= ASSIGNMENT =
Exact copy required. Repeat the records, but keep the pictures out.

(Dataset entries)
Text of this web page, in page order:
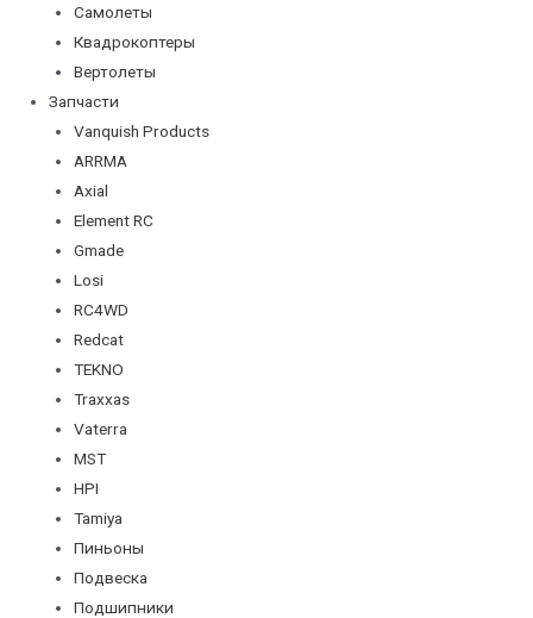
Самолеты
Квадрокоптеры
Вертолеты
Запчасти
Vanquish Products
ARRMA
Axial
Element RC
Gmade
Losi
RC4WD
Redcat
TEKNO
Traxxas
Vaterra
MST
HPI
Tamiya
Пиньоны
Подвеска
Подшипники
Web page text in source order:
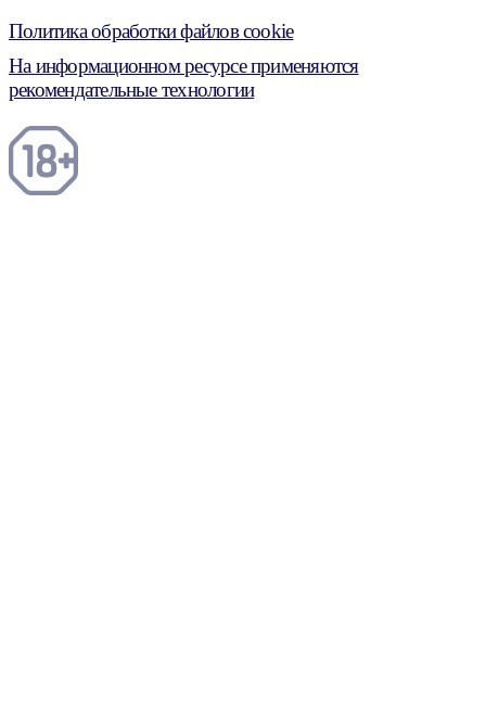
Политика обработки файлов cookie
На информационном ресурсе применяются
рекомендательные технологии
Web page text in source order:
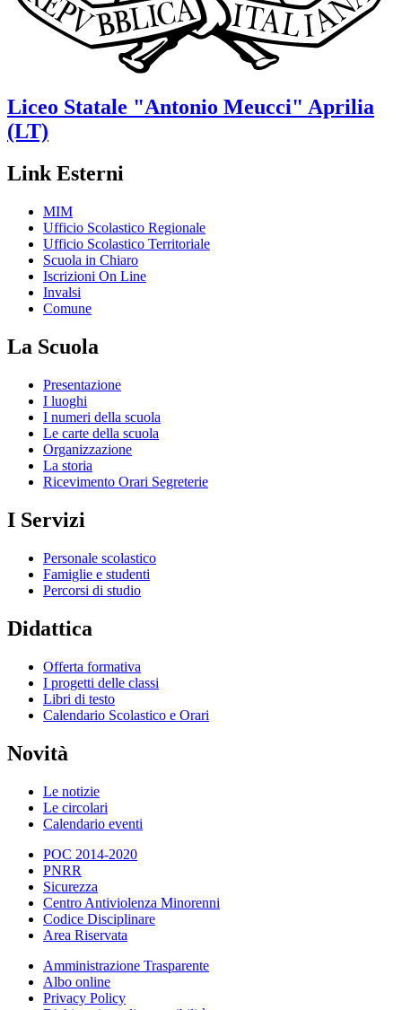
Liceo Statale "Antonio Meucci" Aprilia
(LT)
Link Esterni
MIM
Ufficio Scolastico Regionale
Ufficio Scolastico Territoriale
Scuola in Chiaro
Iscrizioni On Line
Invalsi
Comune
La Scuola
Presentazione
I luoghi
I numeri della scuola
Le carte della scuola
Organizzazione
La storia
Ricevimento Orari Segreterie
I Servizi
Personale scolastico
Famiglie e studenti
Percorsi di studio
Didattica
Offerta formativa
I progetti delle classi
Libri di testo
Calendario Scolastico e Orari
Novità
Le notizie
Le circolari
Calendario eventi
POC 2014-2020
PNRR
Sicurezza
Centro Antiviolenza Minorenni
Codice Disciplinare
Area Riservata
Amministrazione Trasparente
Albo online
Privacy Policy
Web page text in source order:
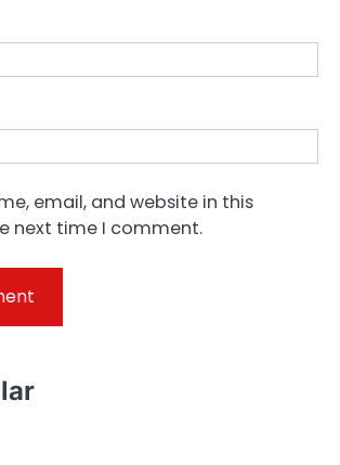
email, and website in this
next time I comment.
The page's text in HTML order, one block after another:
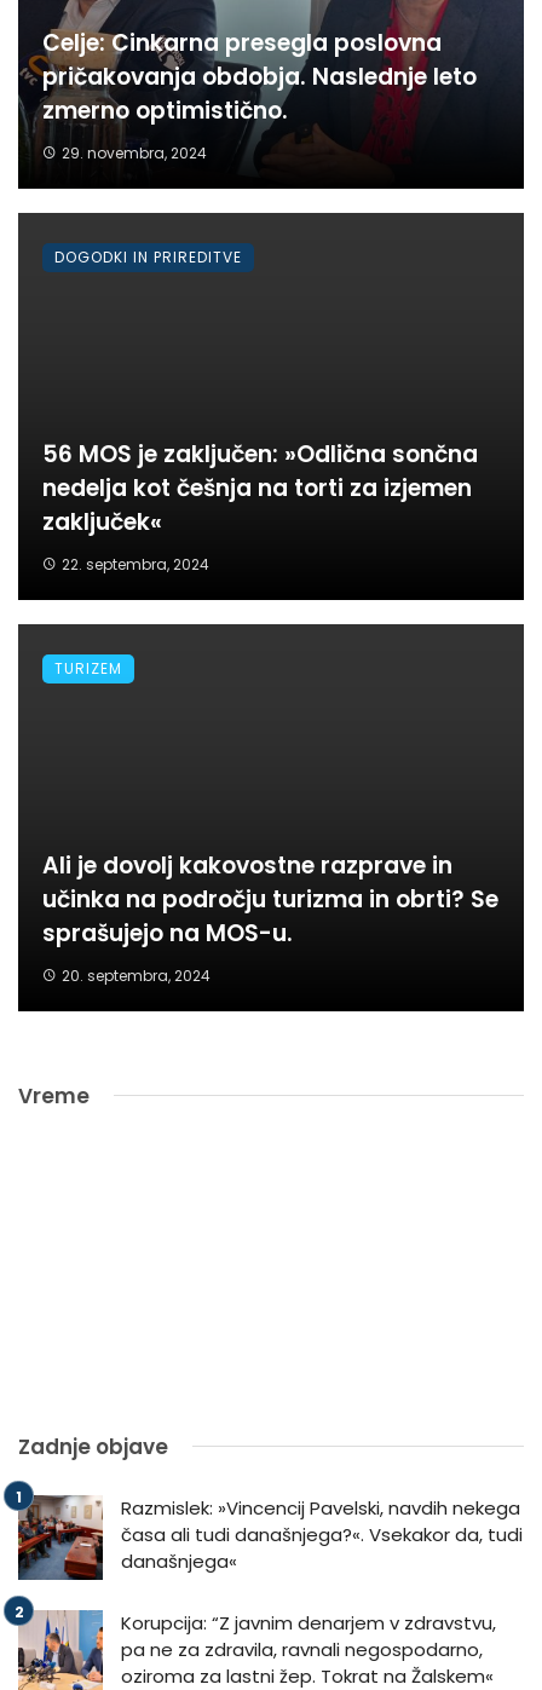
Celje: Cinkarna presegla poslovna
pričakovanja obdobja. Naslednje leto
zmerno optimistično.
29. novembra, 2024
56 MOS je zaključen: »Odlična sončna
nedelja kot češnja na torti za izjemen
zaključek«
22. septembra, 2024
DOGODKI IN PRIREDITVE
Ali je dovolj kakovostne razprave in
učinka na področju turizma in obrti? Se
sprašujejo na MOS-u.
20. septembra, 2024
TURIZEM
Vreme
Zadnje objave
Razmislek: »Vincencij Pavelski, navdih nekega
časa ali tudi današnjega?«. Vsekakor da, tudi
današnjega«
Korupcija: “Z javnim denarjem v zdravstvu,
pa ne za zdravila, ravnali negospodarno,
oziroma za lastni žep. Tokrat na Žalskem«

= TASK OUTPUT =
Text of this web page, in page order:
Самолеты
Квадрокоптеры
Вертолеты
Запчасти
Vanquish Products
ARRMA
Axial
Element RC
Gmade
Losi
RC4WD
Redcat
TEKNO
Traxxas
Vaterra
MST
HPI
Tamiya
Пиньоны
Подвеска
Подшипники
Web page text in source order:
Политика обработки файлов cookie
На информационном ресурсе применяются
рекомендательные технологии
Web page text in source order:
Liceo Statale "Antonio Meucci" Aprilia
(LT)
Link Esterni
MIM
Ufficio Scolastico Regionale
Ufficio Scolastico Territoriale
Scuola in Chiaro
Iscrizioni On Line
Invalsi
Comune
La Scuola
Presentazione
I luoghi
I numeri della scuola
Le carte della scuola
Organizzazione
La storia
Ricevimento Orari Segreterie
I Servizi
Personale scolastico
Famiglie e studenti
Percorsi di studio
Didattica
Offerta formativa
I progetti delle classi
Libri di testo
Calendario Scolastico e Orari
Novità
Le notizie
Le circolari
Calendario eventi
POC 2014-2020
PNRR
Sicurezza
Centro Antiviolenza Minorenni
Codice Disciplinare
Area Riservata
Amministrazione Trasparente
Albo online
Privacy Policy
Web page text in source order:
email, and website in this
next time I comment.
The page's text in HTML order, one block after another:
Celje: Cinkarna presegla poslovna
pričakovanja obdobja. Naslednje leto
zmerno optimistično.
29. novembra, 2024
56 MOS je zaključen: »Odlična sončna
nedelja kot češnja na torti za izjemen
zaključek«
22. septembra, 2024
DOGODKI IN PRIREDITVE
Ali je dovolj kakovostne razprave in
učinka na področju turizma in obrti? Se
sprašujejo na MOS-u.
20. septembra, 2024
TURIZEM
Vreme
Zadnje objave
Razmislek: »Vincencij Pavelski, navdih nekega
časa ali tudi današnjega?«. Vsekakor da, tudi
današnjega«
Korupcija: “Z javnim denarjem v zdravstvu,
pa ne za zdravila, ravnali negospodarno,
oziroma za lastni žep. Tokrat na Žalskem«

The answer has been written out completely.